Nor has the DOJ identified a single instance in which OptumInsight used data in its possession to derive “a specific rival’s negotiated rates”, “a specific rival’s product network design” or ” changes to a specific rival’s claims” and provide such information to UHC based on the multi-payer claims data already in its possession.

Optum already receives extensive claims data from external paying customers, UnitedHealth said in court documents. This includes prospective claims data and historical claims data.

Other companies have firewalls. For example, CVS Health – which owns Aetna, and CVS Caremark, a PBM – has a corporate firewall policy that prohibits sensitive information from one line of business being shared with another line of business, argued UnitedHealth.

“However, the data did not lead to the transaction,” UnitedHealth said.

The primary goal of the Change transaction is to minimize friction between payers and providers, UHG said. The transaction aims to address more than $100 billion in administrative waste in the US healthcare system due to inaccuracies in the claims payment system.

Exchange’s suite of pre- and post-payment payment integrity offerings, broad portfolio of risk and quality solutions, and end-to-end collection of revenue cycle technology and services complement Exchange’s current offerings. Optum and enable the transformation the company envisions, UnitedHealth said.

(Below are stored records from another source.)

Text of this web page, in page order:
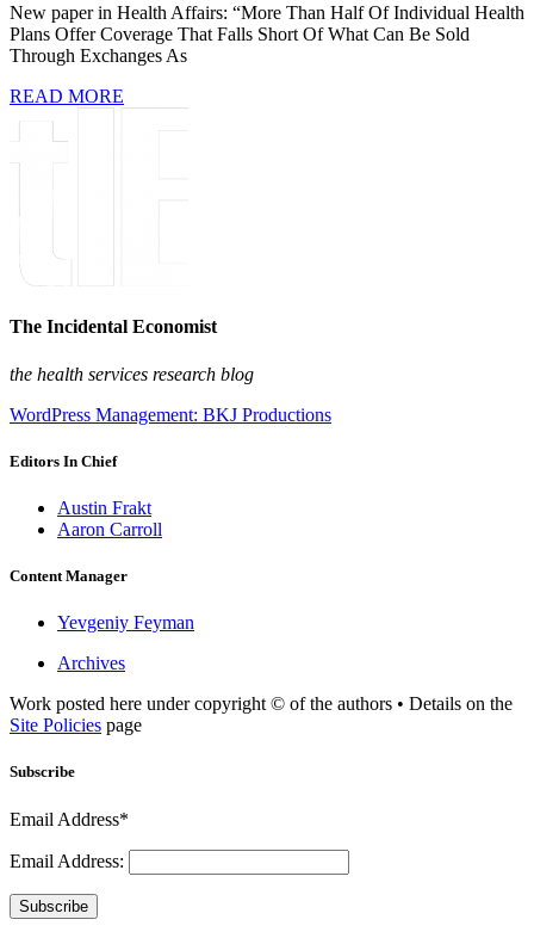
New paper in Health Affairs: “More Than Half Of Individual Health
Plans Offer Coverage That Falls Short Of What Can Be Sold
Through Exchanges As
READ MORE
The Incidental Economist
the health services research blog
WordPress Management: BKJ Productions
Editors In Chief
Austin Frakt
Aaron Carroll
Content Manager
Yevgeniy Feyman
Archives
Work posted here under copyright © of the authors • Details on the
Site Policies page
Subscribe
Email Address*
Email Address:
Subscribe
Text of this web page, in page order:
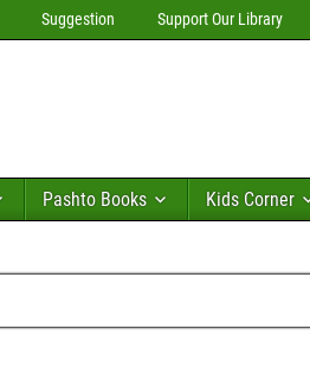
Suggestion Support Our Library
Pashto Books Kids Corner
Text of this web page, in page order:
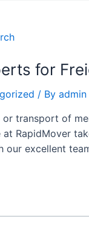
for
/ By admin
transport of
RapidMover
our excellent
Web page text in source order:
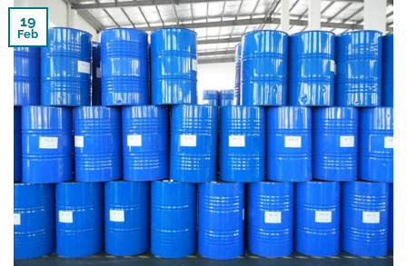
19
Feb
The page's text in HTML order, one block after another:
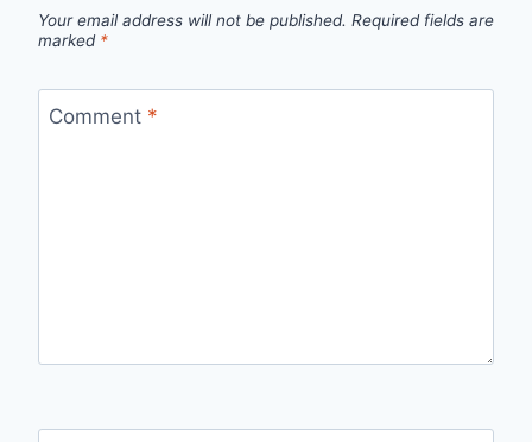
Your email address will not be published. Required fields are
marked *
Comment *
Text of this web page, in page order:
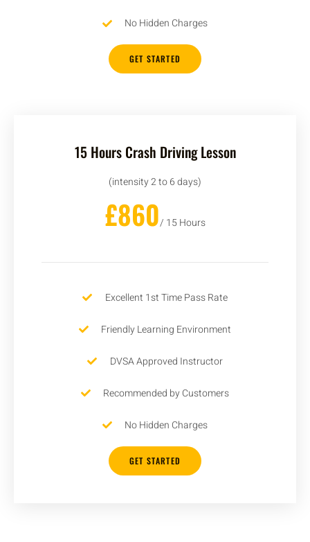
No Hidden Charges
GET STARTED
15 Hours Crash Driving Lesson
(intensity 2 to 6 days)
£860/ 15 Hours
Excellent 1st Time Pass Rate
Friendly Learning Environment
DVSA Approved Instructor
Recommended by Customers
No Hidden Charges
GET STARTED
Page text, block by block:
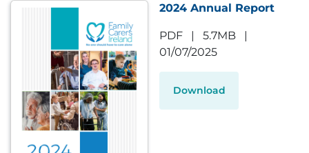
2024 Annual Report
PDF | 5.7MB
|
01/07/2025
Download
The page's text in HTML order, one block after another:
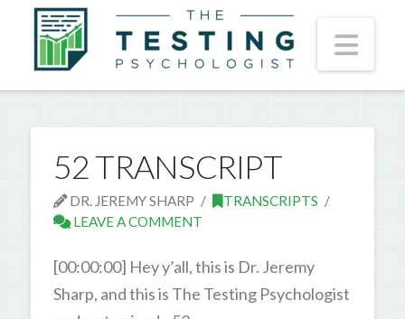
52 TRANSCRIPT
DR. JEREMY SHARP
TRANSCRIPTS
LEAVE A COMMENT
[00:00:00] Hey y’all, this is Dr. Jeremy
Sharp, and this is The Testing Psychologist
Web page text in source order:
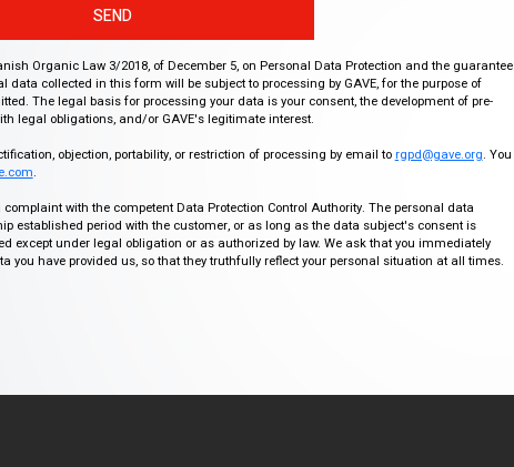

Payers would see lower administrative costs through fewer errant claims and increased payment accuracy and providers would experience fewer denials, UnitedHealth said.

The combination of Change and Optum’s payment wallets would also enable “the ability to allow the patient at the point of care to know what their obligation is at the doctor’s office, and to do so relatively quickly,” according to court documents. .

UHG said it sees the integration of Change and Optum’s capabilities as helping to grow its transparent network — an emerging “next-generation platform” to align interests and precision between payers and payers. doctors.


On January 6, 2021, UHG announced its agreement to acquire Change for $25.75 per share.

The American Hospital Association raised its antitrust concerns with the DOJ, which in February filed a lawsuit to block the deal.

UnitedHealthcare represents between 15.9% and 21.4% of the commercial health insurance market; Anthem represents between 10.8% and 13.8%; Aetna represents between 10.3% and 16.8%; Cigna represents between 8.4% and 10.2%; and Health Care Service Corp accounts for between 7.7% and 10.5%, according to court documents.